The idea of an apocalypse is usually associated with violence, war, and chaos—both natural and otherwise. But not every ending of the world is carried out like some nuclear Ragnorak.
Some deaths are violent, but the saddest deaths are often the ones witnessed over the passing of many diseased and impotent years. And it is this sort of death which Walker Percy observed clinically in the apocalyptic middle-to-late years of 20th century America. For Percy, the most obvious sign of this apocalypse was the pervasive, obsessive way in which Americans wanted merely to desire and to find something ultimately fulfilling and worth wanting. Desire was (and is) a precious commodity, something both cheaply bought and rarely durable. The cliché of American life is the idea of the search, the journey to self-hood and self-expression and self-worth and self-immortalization. There must be something more, no? This is enough to qualify an American as “spiritual.”
For Walker Percy and the generations of the second half of the 20th century, the utopian memories of the old modern world had turned sour. The structure of an older Christendom had been demolished on the promise that the new modern order would replace it with a new and improved structure—one built on autonomous reason and the brotherhood of secular man. When this structure failed to materialize (and in fact was violently parodied in the myths of fascism and communism), modern man had to find something to fill the void. In a 1950 work, Catholic priest and academic Romano Guardini indulged in a little prophetic discourse: "We know now that the modern world is coming to an end… at the same time, the unbeliever will emerge from the fogs of secularism. He will cease to reap benefit from the values and forces developed by the very Revelation he denies.” The new world, stripped of both Christianity and modernism will see love disappear from the public view as a principle of social order. “The world to come will be filled with animosity and danger, but it will be a world open and clean.”

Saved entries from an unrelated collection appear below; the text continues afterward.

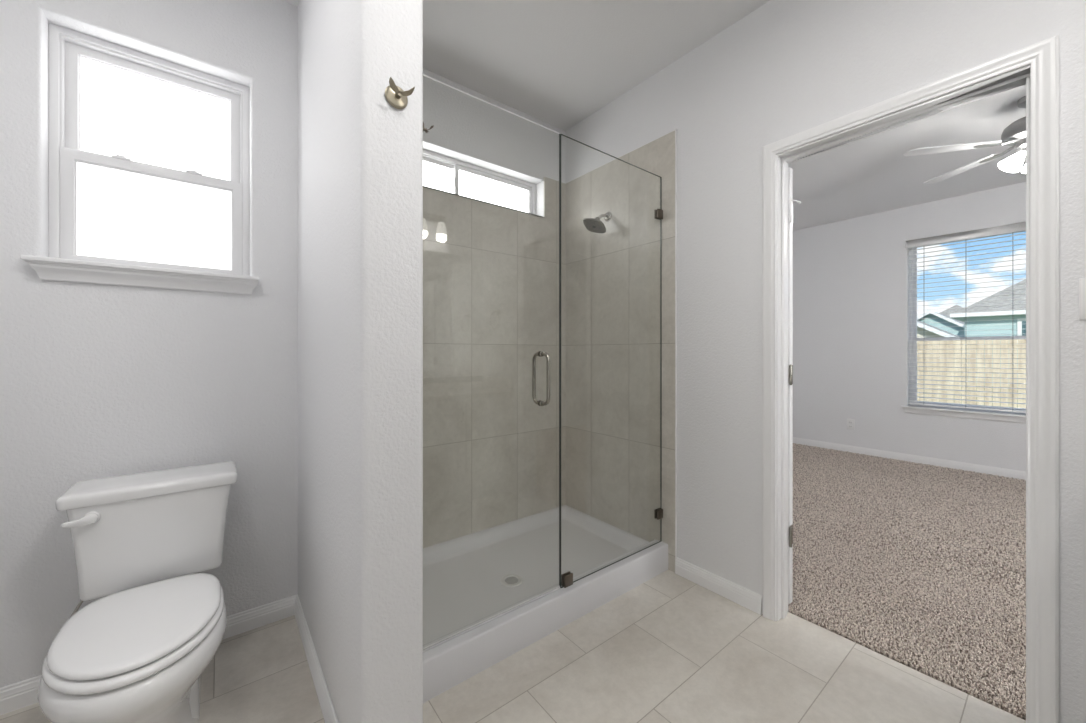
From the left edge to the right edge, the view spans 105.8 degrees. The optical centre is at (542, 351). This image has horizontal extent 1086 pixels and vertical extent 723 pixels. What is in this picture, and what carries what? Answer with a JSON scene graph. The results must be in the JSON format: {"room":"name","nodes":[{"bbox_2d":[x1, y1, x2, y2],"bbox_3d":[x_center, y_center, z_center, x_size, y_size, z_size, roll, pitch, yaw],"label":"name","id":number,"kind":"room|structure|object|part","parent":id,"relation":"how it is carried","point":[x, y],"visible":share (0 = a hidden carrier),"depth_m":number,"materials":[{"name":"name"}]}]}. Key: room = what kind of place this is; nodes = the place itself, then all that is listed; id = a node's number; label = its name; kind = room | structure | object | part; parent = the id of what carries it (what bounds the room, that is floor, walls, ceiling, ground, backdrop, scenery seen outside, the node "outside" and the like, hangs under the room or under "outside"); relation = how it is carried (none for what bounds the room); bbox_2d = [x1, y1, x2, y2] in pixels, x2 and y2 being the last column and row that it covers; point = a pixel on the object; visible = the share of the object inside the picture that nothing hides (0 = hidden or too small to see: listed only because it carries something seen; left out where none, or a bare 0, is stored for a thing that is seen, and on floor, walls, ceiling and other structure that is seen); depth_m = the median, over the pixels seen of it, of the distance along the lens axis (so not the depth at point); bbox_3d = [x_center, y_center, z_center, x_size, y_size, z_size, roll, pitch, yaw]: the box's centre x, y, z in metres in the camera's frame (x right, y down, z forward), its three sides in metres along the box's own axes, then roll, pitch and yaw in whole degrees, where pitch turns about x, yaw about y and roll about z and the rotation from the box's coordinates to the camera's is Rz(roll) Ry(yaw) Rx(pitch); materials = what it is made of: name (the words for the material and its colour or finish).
{"room":"bathroom","nodes":[
{"label":"bathroom","id":0,"kind":"room"},
{"bbox_2d":[0,0,565,687],"bbox_3d":[-0.915,-0.193,2.190,2.828,2.765,0.235,0,0,-38],"label":"wall","id":1,"kind":"structure","parent":0,"point":[97,380],"depth_m":1.60,"materials":[{"name":"white paint"}]},
{"bbox_2d":[20,23,258,294],"bbox_3d":[-1.533,-0.715,1.639,0.646,0.935,0.248,0,0,-38],"label":"window","id":2,"kind":"structure","parent":1,"relation":"in","point":[149,156],"depth_m":1.64,"materials":[{"name":"white plastic"}]},
{"bbox_3d":[-1.500,-0.311,1.598,0.646,0.016,0.143,0,0,-38],"label":"sill","id":3,"kind":"part","parent":2,"relation":"part of","materials":[{"name":"white paint"}]},
{"bbox_3d":[-1.474,-0.275,1.572,0.634,0.056,0.046,0,0,-38],"label":"sill moulding","id":4,"kind":"part","parent":2,"relation":"part of","materials":[{"name":"white paint"}]},
{"bbox_3d":[-1.554,-0.535,1.671,0.539,0.426,0.028,0,0,-38],"label":"sash","id":5,"kind":"part","parent":2,"relation":"part of","materials":[{"name":"white plastic"}]},
{"bbox_3d":[-1.573,-0.938,1.695,0.525,0.426,0.040,0,0,-38],"label":"sash","id":6,"kind":"part","parent":2,"relation":"part of","materials":[{"name":"white plastic"}]},
{"bbox_3d":[-1.555,-0.535,1.672,0.477,0.370,0.004,0,0,-38],"label":"frosted pane","id":7,"kind":"part","parent":2,"relation":"part of","materials":[{"name":"white glass"}]},
{"bbox_3d":[-1.575,-0.936,1.698,0.467,0.372,0.004,0,0,-38],"label":"frosted pane","id":8,"kind":"part","parent":2,"relation":"part of","materials":[{"name":"white glass"}]},
{"bbox_2d":[0,595,296,714],"bbox_3d":[-1.494,1.149,1.577,0.959,0.083,0.014,0,0,-38],"label":"baseboard","id":9,"kind":"structure","parent":1,"relation":"attached to","point":[22,694],"depth_m":1.73,"materials":[{"name":"white paint"}]},
{"bbox_2d":[423,149,535,214],"bbox_3d":[-0.538,-1.036,2.544,1.178,0.272,0.085,0,0,-38],"label":"window","id":10,"kind":"structure","parent":1,"relation":"in","point":[440,172],"depth_m":2.60,"materials":[{"name":"glass"}]},
{"bbox_3d":[-0.753,-1.021,2.373,0.527,0.202,0.004,0,0,-38],"label":"frosted pane","id":11,"kind":"part","parent":10,"relation":"part of","materials":[{"name":"white glass"}]},
{"bbox_3d":[-0.753,-1.028,2.373,0.572,0.236,0.028,0,0,-38],"label":"sliding sash","id":12,"kind":"part","parent":10,"relation":"part of","materials":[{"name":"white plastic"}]},
{"bbox_3d":[-0.313,-1.028,2.692,0.585,0.236,0.026,0,0,-38],"label":"sliding sash","id":13,"kind":"part","parent":10,"relation":"part of","materials":[{"name":"white plastic"}]},
{"bbox_3d":[-0.313,-1.021,2.692,0.537,0.202,0.004,0,0,-38],"label":"frosted pane","id":14,"kind":"part","parent":10,"relation":"part of","materials":[{"name":"white glass"}]},
{"bbox_2d":[423,177,564,547],"bbox_3d":[-0.455,-0.051,2.505,1.496,2.287,0.109,0,0,-38],"label":"shower tile","id":15,"kind":"structure","parent":1,"relation":"attached to","point":[491,271],"depth_m":2.52,"materials":[{"name":"beige tile"}]},
{"bbox_2d":[298,0,422,722],"bbox_3d":[-0.737,-0.193,1.521,0.163,2.765,1.128,0,0,-38],"label":"wall partition","id":16,"kind":"structure","parent":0,"point":[360,156],"depth_m":1.11,"materials":[{"name":"white paint"}]},
{"bbox_2d":[295,594,338,722],"bbox_3d":[-0.719,1.149,1.498,0.191,0.083,1.097,0,0,-38],"label":"baseboard","id":17,"kind":"structure","parent":16,"relation":"attached to","point":[328,711],"depth_m":1.48,"materials":[{"name":"white paint"}]},
{"bbox_2d":[385,77,414,108],"bbox_3d":[-0.370,-0.668,1.060,0.064,0.060,0.050,0,0,-38],"label":"robe hook","id":18,"kind":"object","parent":16,"relation":"attached to","point":[396,96],"visible":1,"depth_m":1.06,"materials":[{"name":"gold metal"}]},
{"bbox_3d":[-0.373,-0.668,1.064,0.017,0.018,0.019,0,0,-38],"label":"post","id":19,"kind":"part","parent":18,"relation":"part of","materials":[{"name":"silver metal"}]},
{"bbox_2d":[423,122,433,132],"bbox_3d":[-0.331,-0.628,1.162,0.031,0.037,0.039,0,0,-38],"label":"robe hook","id":20,"kind":"object","parent":16,"relation":"attached to","point":[431,127],"visible":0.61,"depth_m":1.16,"materials":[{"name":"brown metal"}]},
{"bbox_3d":[-0.729,-0.002,1.651,0.009,2.385,0.895,0,0,-38],"label":"tile","id":21,"kind":"structure","parent":16,"relation":"attached to","visible":0},
{"bbox_2d":[423,74,559,651],"bbox_3d":[-0.215,0.040,1.599,0.735,2.019,0.116,0,0,-38],"label":"shower door","id":22,"kind":"structure","parent":21,"relation":"attached to","point":[539,353],"depth_m":1.75,"materials":[{"name":"clear glass"}]},
{"bbox_3d":[-0.027,0.114,1.786,0.025,0.237,0.054,0,0,-38],"label":"pull handle","id":23,"kind":"part","parent":22,"relation":"part of","materials":[{"name":"silver metal"}]},
{"bbox_3d":[0.011,0.114,1.737,0.025,0.237,0.054,0,0,-38],"label":"pull handle","id":24,"kind":"part","parent":22,"relation":"part of","materials":[{"name":"silver metal"}]},
{"bbox_2d":[0,448,1025,722],"bbox_3d":[1.963,1.250,1.734,6.790,0.120,4.700,0,0,-38],"label":"floor","id":25,"kind":"structure","parent":0,"point":[670,648],"depth_m":1.50,"materials":[{"name":"tile"}]},
{"bbox_2d":[37,461,237,722],"bbox_3d":[-1.234,0.817,1.277,0.467,0.747,0.804,0,0,-38],"label":"toilet","id":26,"kind":"object","parent":25,"relation":"on","point":[140,652],"visible":1,"depth_m":1.26,"materials":[{"name":"white ceramic"}]},
{"bbox_3d":[-1.434,0.522,1.275,0.082,0.039,0.021,0,0,-38],"label":"flush lever","id":27,"kind":"part","parent":26,"relation":"part of","materials":[{"name":"white plastic"}]},
{"bbox_3d":[-1.139,0.787,1.171,0.363,0.022,0.491,0,0,-38],"label":"seat","id":28,"kind":"part","parent":26,"relation":"part of","materials":[{"name":"white plastic"}]},
{"bbox_3d":[-1.141,0.761,1.173,0.350,0.024,0.464,0,0,-38],"label":"lid","id":29,"kind":"part","parent":26,"relation":"part of","materials":[{"name":"white plastic"}]},
{"bbox_3d":[-1.373,0.465,1.469,0.448,0.044,0.227,0,0,-38],"label":"tank lid","id":30,"kind":"part","parent":26,"relation":"part of","materials":[{"name":"white ceramic"}]},
{"bbox_3d":[-1.382,0.639,1.480,0.411,0.305,0.235,0,0,-38],"label":"tank","id":31,"kind":"part","parent":26,"relation":"part of","materials":[{"name":"white ceramic"}]},
{"bbox_2d":[423,505,667,702],"bbox_3d":[-0.158,1.121,2.127,1.478,0.138,0.851,0,0,-38],"label":"shower pan","id":32,"kind":"object","parent":25,"relation":"on","point":[470,579],"visible":0.8,"depth_m":2.02,"materials":[{"name":"white plastic"}]},
{"bbox_2d":[788,443,1025,718],"bbox_3d":[3.023,1.181,2.537,3.801,0.025,4.446,0,0,-38],"label":"carpet","id":33,"kind":"structure","parent":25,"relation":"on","point":[918,478],"depth_m":2.30,"materials":[{"name":"beige carpet"}]},
{"bbox_2d":[282,0,1025,230],"bbox_3d":[1.963,-1.635,1.734,6.790,0.120,4.700,0,0,-38],"label":"ceiling","id":34,"kind":"structure","parent":0,"point":[557,63],"depth_m":2.37,"materials":[{"name":"white paint"}]},
{"bbox_2d":[904,96,1025,183],"bbox_3d":[3.066,-1.350,2.496,1.276,0.448,1.225,0,0,-38],"label":"ceiling fan","id":35,"kind":"object","parent":34,"relation":"hanging from","point":[1014,135],"visible":0.34,"depth_m":2.60,"materials":[{"name":"silver metal"}]},
{"bbox_3d":[2.619,-1.310,2.644,0.474,0.024,0.140,0,0,15],"label":"blade","id":36,"kind":"part","parent":35,"relation":"part of","materials":[{"name":"white"}]},
{"bbox_3d":[3.008,-1.310,2.961,0.140,0.024,0.474,0,0,-3],"label":"blade","id":37,"kind":"part","parent":35,"relation":"part of","materials":[{"name":"white"}]},
{"bbox_3d":[2.930,-1.187,2.572,0.111,0.121,0.114,0,0,-38],"label":"lamp shade","id":38,"kind":"part","parent":35,"relation":"part of","materials":[{"name":"white glass"}]},
{"bbox_2d":[566,0,1085,722],"bbox_3d":[1.475,-0.193,1.350,0.112,2.765,4.700,0,0,-38],"label":"wall","id":39,"kind":"structure","parent":0,"point":[786,68],"depth_m":1.89,"materials":[{"name":"white paint"}]},
{"bbox_2d":[565,131,674,571],"bbox_3d":[0.440,-0.003,2.570,0.009,2.385,0.895,0,0,-38],"label":"wall tile","id":40,"kind":"structure","parent":39,"relation":"attached to","point":[612,277],"depth_m":2.51,"materials":[{"name":"beige tile"}]},
{"bbox_2d":[583,212,611,233],"bbox_3d":[0.331,-0.811,2.547,0.142,0.148,0.192,0,0,32],"label":"shower fixture","id":41,"kind":"object","parent":40,"relation":"attached to","point":[595,225],"visible":1,"depth_m":2.52,"materials":[{"name":"silver metal"}]},
{"bbox_3d":[0.369,-0.835,2.564,0.102,0.059,0.019,0,0,-38],"label":"arm","id":42,"kind":"part","parent":41,"relation":"part of","materials":[{"name":"silver metal"}]},
{"bbox_2d":[560,134,662,587],"bbox_3d":[0.368,0.041,2.057,0.736,2.022,0.026,0,0,-38],"label":"glass panel","id":43,"kind":"object","parent":40,"relation":"attached to","point":[566,579],"visible":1,"depth_m":2.25,"materials":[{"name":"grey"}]},
{"bbox_2d":[565,129,676,562],"bbox_3d":[0.441,-0.004,2.568,0.010,2.388,0.898,0,0,-38],"label":"trim","id":44,"kind":"structure","parent":39,"relation":"attached to","point":[675,130],"depth_m":2.22,"materials":[{"name":"white plastic"}]},
{"bbox_2d":[675,557,761,614],"bbox_3d":[0.854,1.149,2.038,0.014,0.083,0.446,0,0,-38],"label":"baseboard","id":45,"kind":"structure","parent":39,"relation":"attached to","point":[751,600],"depth_m":2.01,"materials":[{"name":"white paint"}]},
{"bbox_2d":[763,35,1058,722],"bbox_3d":[1.121,0.131,1.838,0.208,2.118,1.488,0,0,-34],"label":"door frame","id":46,"kind":"structure","parent":39,"relation":"in","point":[1035,66],"depth_m":1.28,"materials":[{"name":"white paint"}]},
{"bbox_2d":[1079,278,1085,319],"bbox_3d":[1.570,-0.151,1.131,0.009,0.118,0.116,0,0,-38],"label":"switch plate","id":47,"kind":"object","parent":39,"relation":"attached to","point":[1082,282],"visible":1,"depth_m":1.17,"materials":[{"name":"white plastic"}]},
{"bbox_2d":[793,182,1025,471],"bbox_3d":[4.586,-0.193,3.769,0.150,2.765,4.660,0,0,-38],"label":"wall","id":48,"kind":"structure","parent":0,"point":[851,279],"depth_m":4.68,"materials":[{"name":"white paint"}]},
{"bbox_2d":[847,419,854,429],"bbox_3d":[3.633,0.854,4.854,0.008,0.122,0.076,0,0,-38],"label":"wall outlet","id":49,"kind":"object","parent":48,"relation":"attached to","point":[850,422],"visible":1,"depth_m":4.85,"materials":[{"name":"white plastic"}]},
{"bbox_2d":[793,437,1025,479],"bbox_3d":[4.522,1.149,3.719,0.014,0.083,4.460,0,0,-38],"label":"baseboard","id":50,"kind":"structure","parent":48,"relation":"attached to","point":[943,463],"depth_m":4.37,"materials":[{"name":"white paint"}]},
{"bbox_2d":[901,230,1025,423],"bbox_3d":[4.365,-0.265,4.014,0.195,1.861,1.297,0,0,-38],"label":"window","id":51,"kind":"structure","parent":48,"relation":"in","point":[976,414],"depth_m":4.31,"materials":[{"name":"white plastic"}]},
{"bbox_3d":[4.341,0.594,3.995,0.133,0.020,1.297,0,0,-38],"label":"sill","id":52,"kind":"part","parent":51,"relation":"part of","materials":[{"name":"white paint"}]},
{"bbox_2d":[905,222,1025,412],"bbox_3d":[4.338,-0.318,3.993,0.088,1.768,1.237,0,0,-38],"label":"window blind","id":53,"kind":"object","parent":51,"relation":"attached to","point":[1016,227],"visible":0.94,"depth_m":4.12,"materials":[{"name":"white plastic"}]},
{"bbox_3d":[4.059,-0.295,4.378,0.052,1.710,0.002,0,0,-38],"label":"ladder cord","id":54,"kind":"part","parent":53,"relation":"part of","materials":[{"name":"white fabric"}]},
{"bbox_3d":[4.252,-0.295,4.131,0.052,1.710,0.002,0,0,-38],"label":"ladder cord","id":55,"kind":"part","parent":53,"relation":"part of","materials":[{"name":"white fabric"}]},
{"bbox_3d":[4.352,0.557,4.004,0.050,0.018,1.197,0,0,-38],"label":"rail","id":56,"kind":"part","parent":53,"relation":"part of","materials":[{"name":"white"}]},
{"bbox_3d":[4.316,0.635,3.975,0.020,0.062,1.247,0,0,-38],"label":"sill moulding","id":57,"kind":"part","parent":51,"relation":"part of","materials":[{"name":"white paint"}]},
{"bbox_3d":[4.428,-0.644,4.063,0.025,1.049,1.155,0,0,-38],"label":"sash","id":58,"kind":"part","parent":51,"relation":"part of","materials":[{"name":"white plastic"}]},
{"bbox_3d":[4.407,0.207,4.047,0.028,0.725,1.155,0,0,-38],"label":"sash","id":59,"kind":"part","parent":51,"relation":"part of","materials":[{"name":"white plastic"}]},
{"label":"outside","id":60,"kind":"structure","parent":0,"visible":0},
{"bbox_2d":[961,386,1017,407],"bbox_3d":[49.542,1.740,38.934,113.980,0.300,120.000,0,0,-38],"label":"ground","id":61,"kind":"structure","parent":60,"point":[984,386],"depth_m":14.36,"materials":[{"name":"beige"}]},
{"bbox_2d":[917,320,961,386],"bbox_3d":[16.573,-0.325,20.147,3.040,3.830,5.860,0,0,-38],"label":"house","id":62,"kind":"structure","parent":61,"relation":"on","point":[919,323],"depth_m":17.96,"materials":[{"name":"beige"}]},
{"bbox_2d":[917,310,964,336],"bbox_3d":[26.698,-0.485,27.494,8.040,4.150,3.660,0,0,-38],"label":"house","id":63,"kind":"structure","parent":61,"relation":"on","point":[960,326],"depth_m":24.78,"materials":[{"name":"teal"}]},
{"bbox_2d":[940,305,964,322],"bbox_3d":[34.268,-1.170,34.053,8.030,5.520,8.060,0,0,-38],"label":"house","id":64,"kind":"structure","parent":61,"relation":"on","point":[947,312],"depth_m":33.77,"materials":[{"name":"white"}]},
{"bbox_2d":[917,339,1025,407],"bbox_3d":[10.750,0.617,12.264,0.060,1.926,18.000,0,0,-38],"label":"wooden fence","id":65,"kind":"object","parent":61,"relation":"on","point":[1001,348],"visible":0.06,"depth_m":11.07,"materials":[{"name":"brown wood"}]},
{"bbox_2d":[950,279,1025,386],"bbox_3d":[27.253,-1.762,17.895,9.030,6.705,12.520,0,0,-38],"label":"house","id":66,"kind":"structure","parent":61,"relation":"on","point":[1019,327],"depth_m":19.21,"materials":[{"name":"teal"}]},
{"bbox_3d":[21.886,-0.800,18.040,0.030,1.180,1.120,0,0,-38],"label":"pane","id":67,"kind":"part","parent":66,"relation":"part of","materials":[{"name":"clear glass"}]}
]}

Walker Percy’s early years followed the stereotypical trajectory of many of his generation—the orphans of modernism. His father committed suicide when Percy was thirteen. Two years later, his mother drove her car off a bridge, which Percy believed to be an act of suicide. Percy spent the remainder of his childhood with his uncle, William Alexander Percy, who introduced him to the world of literature and art. Shortly after graduating medical school at Columbia University 1941 and beginning an medical internship, Percy contracted tuberculosis. It was during the two years of his bed-ridden stay at a sanatorium in upper New York that Percy first confronted his own spiritual problem. Isolated from any normal human community, Percy came to realize that his own designs for a career in medicine had to be given up. He wrote that the condition of modern alienation struck him very practically—any pretense of comfort which was promised by modern life and science had been stripped away from him in his illness. Convalescing in a sanitarium, there was no way for Percy to hide from the fact that he had no real experience of meaning or community. During this period, he had the chance to turn to philosophy and authors like Soren Kierkegaard and Fyodor Dostoevsky, who first planted the seeds of doubt that modern science could provide all the answers to man’s problems. Percy’s medical background and scientific training had taught him that the material world and the spiritual world (if it even existed) were separated by an infinite gulf. After his conversion to Roman Catholicism around 1947, Percy turn his clinical attention away from medicine, and directed it instead toward the soul—which had been unceremoniously quarantined from the body by Descartes. Percy sees this dualism of soul and body as the fundamental cause of the modernist crisis:
All the Americans I know are Cartesians without having read a word of Descartes…. An educated American believes that everything can be explained “scientifically,” can be reduced to the cause and effect of electron, neurons, and so forth. But at the same time, each person exempts his own mind from this, as do scientists. I see this endemic Cartesianism, and my criticism is that it leaves us without a coherent theory of man. Consequently, modern man is deranged.
This derangement, for Percy, is the ultimate expression of modernism and the prophetic whisper of a quietly approaching apocalypse—the kind which destroys the world, not with a bang, but with a whimper.